++++ Given data

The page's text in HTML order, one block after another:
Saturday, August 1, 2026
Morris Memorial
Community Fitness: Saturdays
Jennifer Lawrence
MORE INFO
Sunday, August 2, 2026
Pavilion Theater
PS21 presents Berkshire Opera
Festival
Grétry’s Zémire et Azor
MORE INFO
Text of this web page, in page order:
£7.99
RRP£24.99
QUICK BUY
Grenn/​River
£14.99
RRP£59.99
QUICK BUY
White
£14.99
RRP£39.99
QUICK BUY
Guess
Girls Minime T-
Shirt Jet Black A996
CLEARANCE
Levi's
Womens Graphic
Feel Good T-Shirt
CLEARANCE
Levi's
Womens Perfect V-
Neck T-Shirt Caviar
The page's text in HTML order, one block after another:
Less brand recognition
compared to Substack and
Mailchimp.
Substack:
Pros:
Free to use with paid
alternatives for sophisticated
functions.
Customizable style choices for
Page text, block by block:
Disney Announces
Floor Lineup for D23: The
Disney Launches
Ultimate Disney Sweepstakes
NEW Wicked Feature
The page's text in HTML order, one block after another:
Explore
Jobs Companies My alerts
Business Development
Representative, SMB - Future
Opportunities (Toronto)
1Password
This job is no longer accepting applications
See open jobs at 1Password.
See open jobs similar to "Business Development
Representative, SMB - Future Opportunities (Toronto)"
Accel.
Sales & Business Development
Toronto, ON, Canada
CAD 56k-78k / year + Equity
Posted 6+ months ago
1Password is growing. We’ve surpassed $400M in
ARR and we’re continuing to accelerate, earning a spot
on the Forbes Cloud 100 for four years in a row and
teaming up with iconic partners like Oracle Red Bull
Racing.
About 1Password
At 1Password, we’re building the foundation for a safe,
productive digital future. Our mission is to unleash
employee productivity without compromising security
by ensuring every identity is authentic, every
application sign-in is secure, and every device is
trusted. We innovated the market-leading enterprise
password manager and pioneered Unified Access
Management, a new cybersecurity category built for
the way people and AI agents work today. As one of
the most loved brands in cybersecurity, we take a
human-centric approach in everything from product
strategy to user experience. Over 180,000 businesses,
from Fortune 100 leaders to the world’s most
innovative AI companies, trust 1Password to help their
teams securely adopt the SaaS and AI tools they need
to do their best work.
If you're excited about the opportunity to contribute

++++++++

**Task item**. Transcribe each entry precisely, missing none.

**Exercise output**.
The page's text in HTML order, one block after another:
Saturday, August 1, 2026
Morris Memorial
Community Fitness: Saturdays
Jennifer Lawrence
MORE INFO
Sunday, August 2, 2026
Pavilion Theater
PS21 presents Berkshire Opera
Festival
Grétry’s Zémire et Azor
MORE INFO
Text of this web page, in page order:
£7.99
RRP£24.99
QUICK BUY
Grenn/​River
£14.99
RRP£59.99
QUICK BUY
White
£14.99
RRP£39.99
QUICK BUY
Guess
Girls Minime T-
Shirt Jet Black A996
CLEARANCE
Levi's
Womens Graphic
Feel Good T-Shirt
CLEARANCE
Levi's
Womens Perfect V-
Neck T-Shirt Caviar
The page's text in HTML order, one block after another:
Less brand recognition
compared to Substack and
Mailchimp.
Substack:
Pros:
Free to use with paid
alternatives for sophisticated
functions.
Customizable style choices for
Page text, block by block:
Disney Announces
Floor Lineup for D23: The
Disney Launches
Ultimate Disney Sweepstakes
NEW Wicked Feature
The page's text in HTML order, one block after another:
Explore
Jobs Companies My alerts
Business Development
Representative, SMB - Future
Opportunities (Toronto)
1Password
This job is no longer accepting applications
See open jobs at 1Password.
See open jobs similar to "Business Development
Representative, SMB - Future Opportunities (Toronto)"
Accel.
Sales & Business Development
Toronto, ON, Canada
CAD 56k-78k / year + Equity
Posted 6+ months ago
1Password is growing. We’ve surpassed $400M in
ARR and we’re continuing to accelerate, earning a spot
on the Forbes Cloud 100 for four years in a row and
teaming up with iconic partners like Oracle Red Bull
Racing.
About 1Password
At 1Password, we’re building the foundation for a safe,
productive digital future. Our mission is to unleash
employee productivity without compromising security
by ensuring every identity is authentic, every
application sign-in is secure, and every device is
trusted. We innovated the market-leading enterprise
password manager and pioneered Unified Access
Management, a new cybersecurity category built for
the way people and AI agents work today. As one of
the most loved brands in cybersecurity, we take a
human-centric approach in everything from product
strategy to user experience. Over 180,000 businesses,
from Fortune 100 leaders to the world’s most
innovative AI companies, trust 1Password to help their
teams securely adopt the SaaS and AI tools they need
to do their best work.
If you're excited about the opportunity to contribute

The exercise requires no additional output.